"There is a spirit in this land, the true spirit, the true character of the Canadian people — a compassionate neighbour, a courageous warrior, a confident partner — that's the spirit of the Canada I know. Canadians are proud of that spirit, and they trust us to live by that spirit."
— Stephen Harper victory speech, May 2, 2011.
Quite a night that was. Historic, many have said. But what happened?
For five years after he won the keys to 24 Sussex Dr. in 2006, the narrative of Stephen Harper rested on two pillars. First, he was tactically brilliant, a ruthless and effective political gamesman. Second, he was stridently ideological, champing at the bit to remake Canada in his own image. The "hidden agenda," Harper's critics assured us, would roll back the clock on a host of long-settled social issues — abortion, gay marriage and capital punishment being the Big Three — and impose a wrenching, Mike Harris-style revolution across the land.
But one year after the vote that gave the Conservatives their fabled majority, guess what? Tactical brilliance is missing in action, with the government lurching from one pratfall to the next. And the Faustian hidden agenda? Received wisdom, among Harper haters, is that it's approaching full flower. But if you drill past the surface, you'll find your customary entitlements virtually unchanged. How can this be?
Indeed, apart from a few highly symbolic flashpoints — gun control and marijuana come to mind — the hidden agenda is gone, absorbed in a mush of accommodative compromise, to the point where government spinners have resorted to patiently walking journalists through all the ways in which, they claim, the Conservatives are transforming the country. Most Canadians have responded to this putative revolution with a blink and a yawn.
All of which raises this question: does Harper have a larger plan, beyond re-shingling the roof?

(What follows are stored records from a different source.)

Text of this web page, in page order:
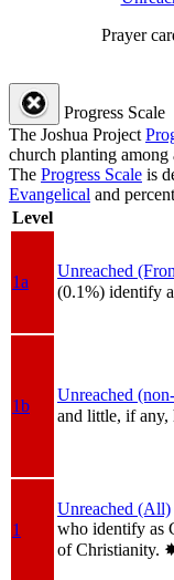
Prayer
Progress Scale
The Joshua Project
church planting among
The Progress Scale is
Evangelical and percent
Level
1a
Unreached
(0.1%) identify
1b
Unreached
and little, if any,
1
Unreached (All)
who identify as
of Christianity.

Or is he just another Canadian mainstream manager, Jean Chretien from Alberta? This prime minister's lifelong dream, it has long been said, was for the Tories to replace the Grits as Canada's Natural Governing Party. Can they have succeeded too soon, and too well?
Worse yet, could Harper be John Diefenbaker 2.0? Conservatives rarely miss an opportunity to extol The Chief's policy innovations (one of which was the Canadian Bill of Rights, precursor to the Charter of Rights and Freedoms). But as a dynasty builder, Diefenbaker was a failure. In 1958 he won the biggest majority in Canadian history — then proceeded to squander it with a series of egregious missteps. Dief was sent back to opposition in 1963, where he remained until 1967, when he lost the Tory leadership in a palace coup.
***
There's something about normally dour people, when they are genuinely happy — a prodigal instinct, perhaps. Such was the case with Stephen Harper on election night a year ago, when he stood before a rapturous Calgary crowd to deliver a victory speech that was magnanimous and, in a couple of places, inspired. For five weeks, Harper had run what was easily the nastiest federal campaign in modern memory, all but accusing the opposition of treason. But on this night, Harper looked . . . joyful. He graciously saluted his opponents and promised a government for all the people.
Come last September, following a triumphal early summer tour by the Duke and Duchess of Cambridge that seemed to put the icing on Harper's cake, the Conservatives got down to business, ticking off one long-delayed promise after another — kill gun registry, check; kill wheat board, check; withdraw from Kyoto Protocol, check. On every front the Conservatives pushed hard, limiting debate routinely and baiting the parliamentary budget officer, Kevin Page. This, of course, became the first surprise of Year One: the default position of reflexive aggression, which many believed had been driven by the strictures of survival in a minority, had become a permanent character trait.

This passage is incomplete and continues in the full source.